Culture is what a group of humans communicate as valuable between one another. We have cultures in our jobs, social groups, and marriages. What we often call popular culture is a broad scope of what is being treated as valuable. We do this by treating certain things with shame (or scorn) and other things with honor (and celebration).

One hot button issue our culture is dealing with is marriage. What is marriage and why does it matter? The larger culture doesn’t agree and the tension has become a part of culture itself.

The reason this matters is that culture is the air we breathe. If waiting in line is valuable, we will subconsciously fall into it. If serving your country or caring for our elders is communicated as a value, we will want to lean into it.

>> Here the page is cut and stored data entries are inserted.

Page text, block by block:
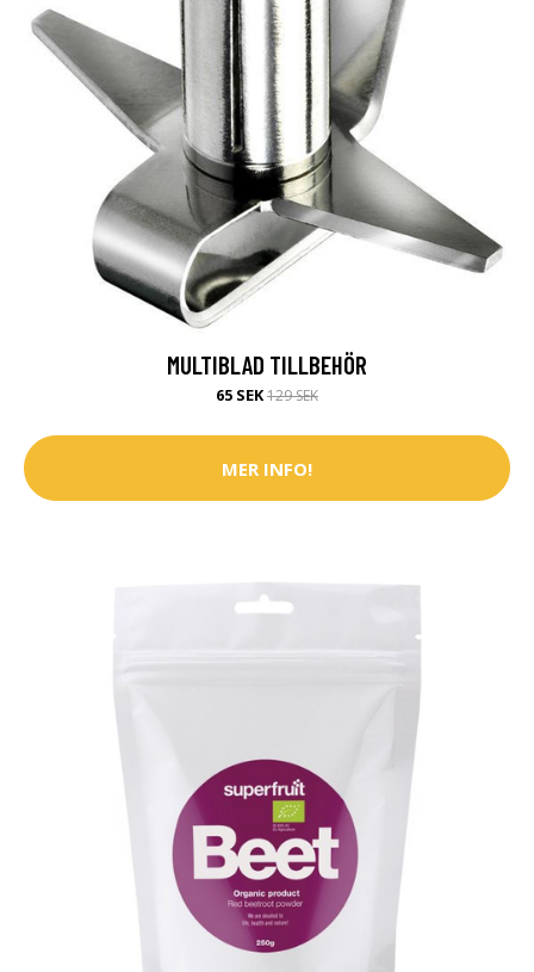
MULTIBLAD TILLBEHÖR
65 SEK129 SEK
MER INFO!
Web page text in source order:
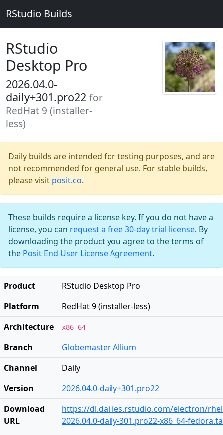
RStudio Builds
RStudio
Desktop Pro
2026.04.0-
daily+301.pro22 for
RedHat 9 (installer-
less)
Daily builds are intended for testing purposes, and are
not recommended for general use. For stable builds,
please visit posit.co.
These builds require a license key. If you do not have a
license, you can request a free 30-day trial license. By
downloading the product you agree to the terms of
the Posit End User License Agreement.
Product
RStudio Desktop Pro
Platform
RedHat 9 (installer-less)
Architecture
x86_64
Branch
Globemaster Allium
Channel
Daily
Version
2026.04.0-daily+301.pro22
Download
URL
https://dl.dailies.rstudio.com/electron/
2026.04.0-daily-301.pro22-x86_64-
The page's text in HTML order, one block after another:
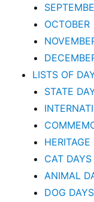
OCTOBER
LISTS OF
STATE
CAT DAYS
ANIMAL
DOG DAYS
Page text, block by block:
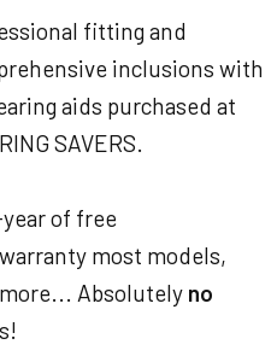
fitting and
inclusions with
aids purchased at
SAVERS.
of free
most models,
Absolutely no
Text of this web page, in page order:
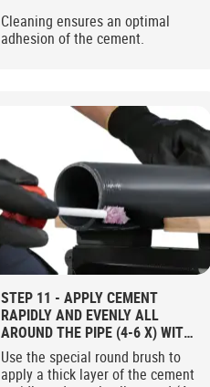
Cleaning ensures an optimal
adhesion of the cement.
STEP 11 - APPLY CEMENT
RAPIDLY AND EVENLY ALL
AROUND THE PIPE (4-6 X) WITH
THE ROUND BRUSH
Use the special round brush to
apply a thick layer of the cement
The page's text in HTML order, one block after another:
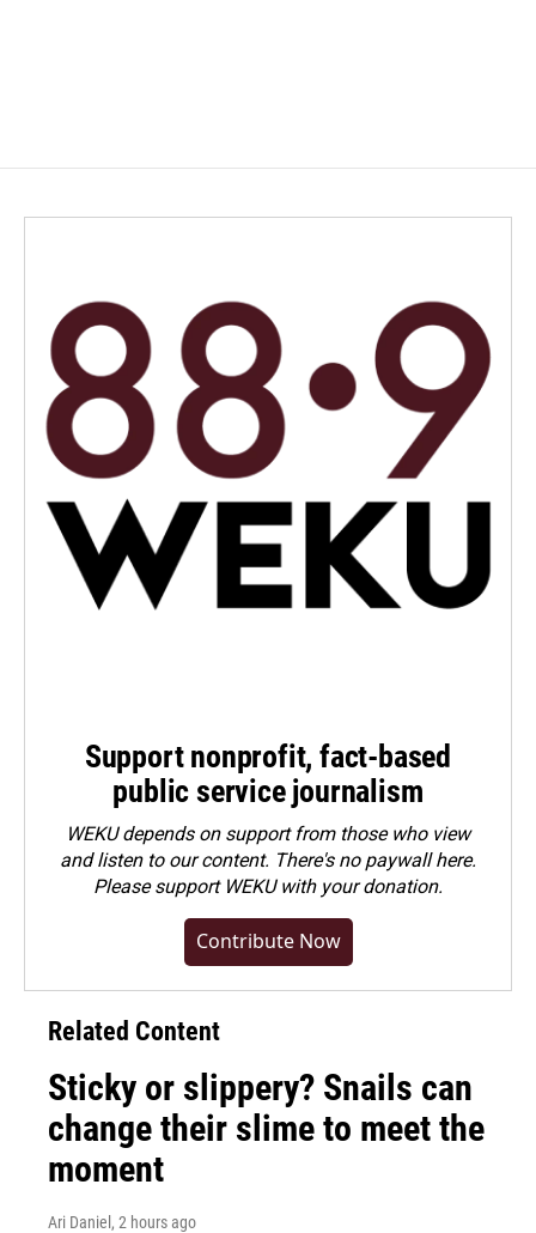
Support nonprofit, fact-based
public service journalism
WEKU depends on support from those who view
and listen to our content. There's no paywall here.
Pleasesupport WEKU with your donation.
Contribute Now
Related Content
Sticky or slippery? Snails can
change their slime to meet the
moment
Ari Daniel , 2 hours ago
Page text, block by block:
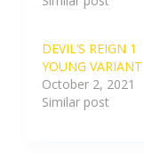
DEVIL’S REIGN 1
YOUNG VARIANT
October 2, 2021
Similar post
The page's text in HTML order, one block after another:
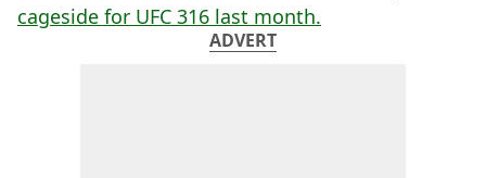
cageside for UFC 316 last month.
ADVERT
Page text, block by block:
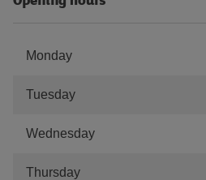
Monday
Tuesday
Wednesday
Thursday
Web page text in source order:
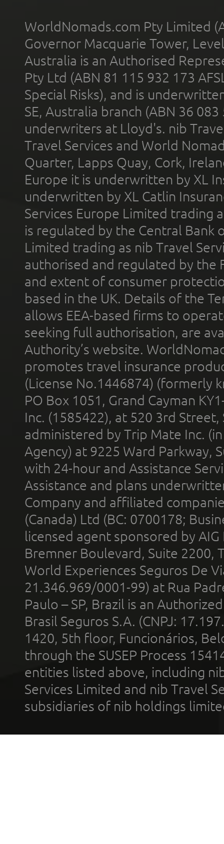
WorldNomads.com Pty Limited
Governor Macquarie Tower,
Australia is an Authorised
Pty Ltd (ABN 81 115 932 173
Special Risks), and is
SE, Australia branch (ABN 36
underwriters at Lloyd's. nib
Travel Services and World
Quarter, Lapps Quay, Cork,
Europe it is underwritten by XL
underwritten by XL Catlin
Services Europe Limited trading
is regulated by the Central Bank
Limited trading as nib Travel
authorised and regulated by the
and extent of consumer
based in the UK. Details of the
allows EEA-based firms to
seeking full authorisation, are
Authority’s website.
promotes travel insurance
(License No.1446874) (formerly
PO Box 1051, Grand Cayman
Inc. (1585422), at 520 3rd
administered by Trip Mate Inc.
Agency) at 9225 Ward Parkway,
with 24-hour and Assistance
Assistance and plans
Company and affiliated
(Canada) Ltd (BC: 0700178;
licensed agent sponsored by
Bremner Boulevard, Suite 2200,
World Experiences Seguros De
21.346.969/0001-99) at Rua
Paulo – SP, Brazil is an
Brasil Seguros S.A. (CNPJ:
1420, 5th floor, Funcionários,
through the SUSEP Process
entities listed above, including
Services Limited and nib Travel
subsidiaries of nib holdings
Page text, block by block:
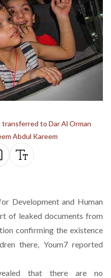
to Dar Al Orman
Abdul Kareem
Development and Human
of leaked documents from
confirming the existence
there, Youm7 reported
that there are no
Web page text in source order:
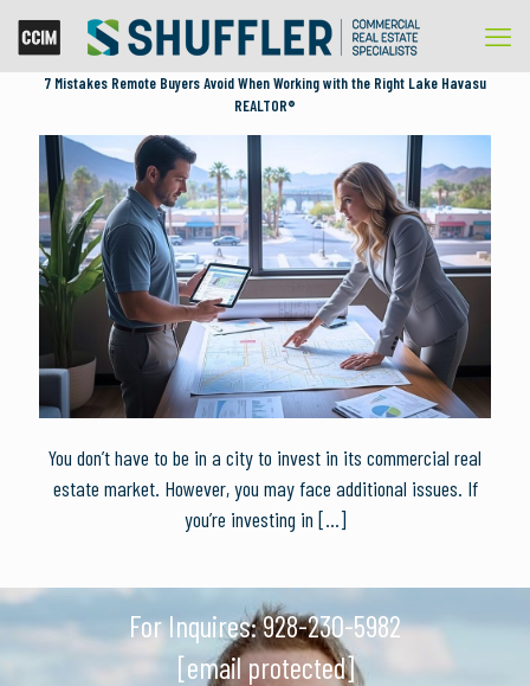
7 Mistakes Remote Buyers Avoid When Working with the Right Lake Havasu
REALTOR®
You don’t have to be in a city to invest in its commercial real
estate market. However, you may face additional issues. If
you’re investing in […]
For Inquires:928-230-5982
[email protected]
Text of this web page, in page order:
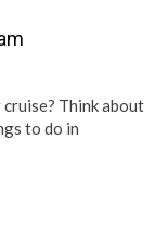
Think about
to do in
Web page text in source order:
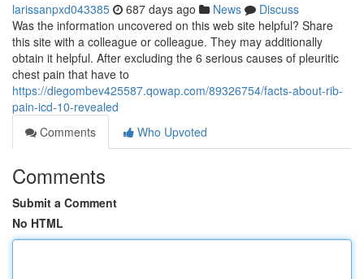
larissanpxd043385 687 days ago News
Discuss
Was the information uncovered on this web site helpful? Share
this site with a colleague or colleague. They may additionally
obtain it helpful. After excluding the 6 serious causes of pleuritic
chest pain that have to
https://diegombev425587.qowap.com/89326754/facts-about-rib-
pain-icd-10-revealed
Comments
Who Upvoted
Comments
Submit a Comment
No HTML

The tensions in our culture occur because we do not agree on what is valuable. We are each fighting for our perceptions and definitions to apply to the broader culture. And what ends up happening is a lot of uncertainty, confusion, and anger. The lack of clarity makes our culture a dizzying air to breathe.

 

Seeking Clarity

So, the reason our friends got married was because of clarity. It was too weird and complicated to try to communicate their relationship. To refer to each other as husband/wife wasn’t quite right because if someone asked for a wedding date or photos, it could be awkward. To refer to one another as boyfriend/girlfriend didn’t seem to carry the true weight of the relationship. They had been calling each other “my partner”, but that led to some weird assumptions.

The fact is, there was no real box our friends fit in. No clear way to communicate the value of their relationship.

It is pretty easy to tell what a person values. Look at what they celebrate. The same is true for a marriage or an organization or a country. We bestow honor on wealth and physical beauty. And this communicates that these are values in our society.

But there are important things that do not get celebrated enough. Things like diversity and unity. These things matter to us all, but we don’t communicate them with the same intensity of honor we use for other things (our own opinion, for one).

Here are a couple quick examples I’ve noticed lately: 1) we honor putting each other down – call it sarcasm, banter, whatever you want. The truth is, we think people who can put someone else in their place are funny, better. And so, we make fun of one another constantly. 2) Who’s the hero? This is especially prevalent in marriages. Watch the way couples tell stories. Most of the time, it is about how their spouse is an idiot or weirdo or did something embarrassing. The subtext is that they (the storyteller) is the hero. The spouse is the bumbling antagonist that is lucky to have the hero around. This is what we do in marriages and it communicates the value of ME. It communicates that the value of relationships is about me being a hero.

We have to be careful, mindful, and intentional about what values we are communicating. What are we treating with honor and what are we treating with shame? And what, like the relationship between my friends, has great value but is falling through the cracks simply because we don’t know how to communicate it clearly.